Another mobile body position detection device mounted on the mobile body,
A traveling state detector for detecting a traveling state of the mobile body;
A sound wave input unit for inputting sound waves including stationary noise and other moving body generated sound generated by traveling of other moving objects existing in the surroundings;
A steady state determination unit that determines whether or not the sound wave input by the sound wave input unit is in a steady state;
The sound pressure of the sound wave, the temporal differentiation of the sound pressure, and the element of the covariance matrix based on the spatial differentiation of the sound pressure are the first parameter for the sound wave that the steady state determination unit has determined not to be in a steady state, and the steady state determination unit A covariance processing unit that calculates a second parameter for the sound wave determined to be in a state;
By subtracting the second parameter corresponding to the traveling state detected by the traveling state detection unit from the first parameter, the sound pressure of the other moving body generated sound, the temporal differentiation of the sound pressure, and the spatial differentiation of the sound pressure. A target parameter calculation unit that calculates the element of the covariance matrix based on the third parameter;
A direction detecting unit that detects a direction of the self-moving body of the other moving body from the third parameter.

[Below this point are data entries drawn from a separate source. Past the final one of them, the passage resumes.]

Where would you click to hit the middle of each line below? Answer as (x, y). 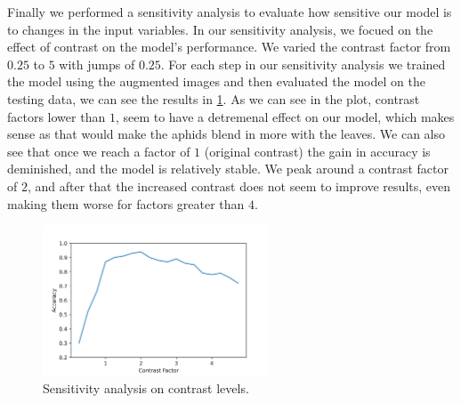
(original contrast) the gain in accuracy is (317, 151)
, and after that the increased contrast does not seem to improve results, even (239, 185)
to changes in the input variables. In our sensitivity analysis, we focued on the (220, 29)
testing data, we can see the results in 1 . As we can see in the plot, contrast (214, 98)
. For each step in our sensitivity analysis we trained (303, 64)
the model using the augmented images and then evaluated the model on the (216, 81)
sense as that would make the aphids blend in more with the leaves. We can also (226, 134)
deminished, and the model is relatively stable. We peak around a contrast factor (228, 169)
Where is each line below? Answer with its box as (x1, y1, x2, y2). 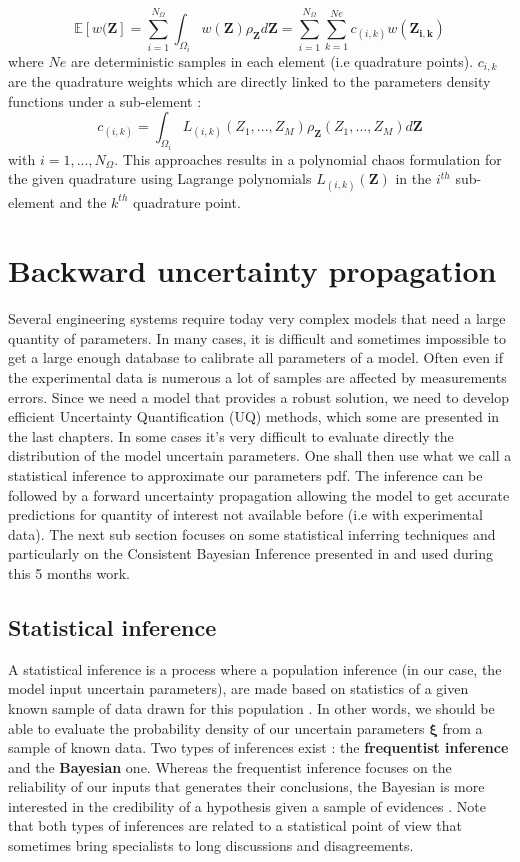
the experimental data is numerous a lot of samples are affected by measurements (8, 367, 507, 387)
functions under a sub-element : (8, 90, 202, 111)
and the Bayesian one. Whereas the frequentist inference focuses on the (8, 756, 452, 777)
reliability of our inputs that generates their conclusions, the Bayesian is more (8, 776, 485, 797)
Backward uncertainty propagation (8, 250, 497, 291)
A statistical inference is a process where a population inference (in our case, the (8, 658, 502, 679)
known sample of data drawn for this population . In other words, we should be (8, 697, 495, 718)
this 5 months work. (8, 562, 130, 583)
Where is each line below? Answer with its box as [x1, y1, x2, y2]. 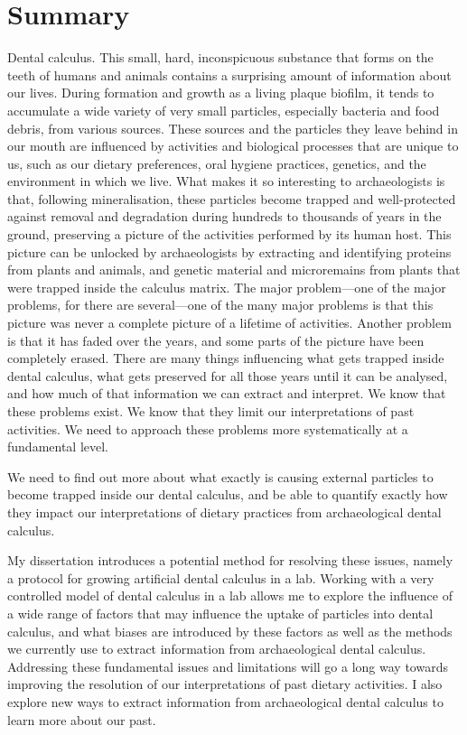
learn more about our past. [7, 710, 156, 729]
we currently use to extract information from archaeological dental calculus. [7, 639, 426, 658]
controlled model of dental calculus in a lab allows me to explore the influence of [7, 586, 453, 605]
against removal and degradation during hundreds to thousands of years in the [7, 207, 442, 226]
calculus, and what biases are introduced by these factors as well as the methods [7, 621, 453, 640]
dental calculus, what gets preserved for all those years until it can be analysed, [7, 366, 448, 385]
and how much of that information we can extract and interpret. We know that [7, 384, 446, 403]
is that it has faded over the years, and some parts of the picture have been [7, 330, 425, 349]

The other moving body position detecting device according to claim 1, wherein the traveling state detecting unit detects an environment around the moving body as a state of the moving body.
The mobile body is a vehicle, and the other mobile body is a vehicle.
The other moving body position according to claim 2, wherein the traveling state detecting unit detects any one of a speed of the moving body, an engine speed, and a gear ratio as the traveling state of the own moving body. Detection device.
A sound wave signal processing unit that converts a time domain signal indicating a sound wave input by the sound wave input unit into a frequency domain, and obtains a sound pressure for each frequency of the sound wave, a time derivative of the sound pressure, and a spatial derivative of the sound pressure. In addition,
The covariance processing unit calculates the first parameter and the second parameter based on the sound pressure for each frequency, the temporal differentiation of the sound pressure, and the spatial differentiation of the sound pressure. The other moving body position detection apparatus of any one of Claims 3-4.
The target parameter calculation unit calculates the third parameter using a second parameter calculated by the sound wave input at a time before the sound wave for calculating the first parameter. 5. The other moving body position detection device according to any one of 1 to 4.
An other moving body position detection method for detecting the position of another moving body with respect to the own moving body,
Detect to detect the traveling state of the moving body,
Input a sound wave including stationary noise and other moving body generated sound generated by the traveling of the other moving body existing in the surroundings,
Determine whether the input sound wave is in a steady state,
The sound pressure of the sound wave, the time differential of the sound pressure, and the element of the covariance matrix based on the spatial differential of the sound pressure are the first parameter for the sound wave determined not to be in the steady state, and the sound wave determined to be in the steady state. Calculated as two parameters,
By subtracting the second parameter in accordance with the running state from the first parameter, the elements of the covariance matrix based on the sound pressure of the other moving body generated sound, the temporal differentiation of the sound pressure, and the spatial differentiation of the sound pressure are obtained. Calculated as the third parameter,
A method of detecting the position of another moving body, wherein a direction of the other moving body relative to the own moving body is detected from the third parameter.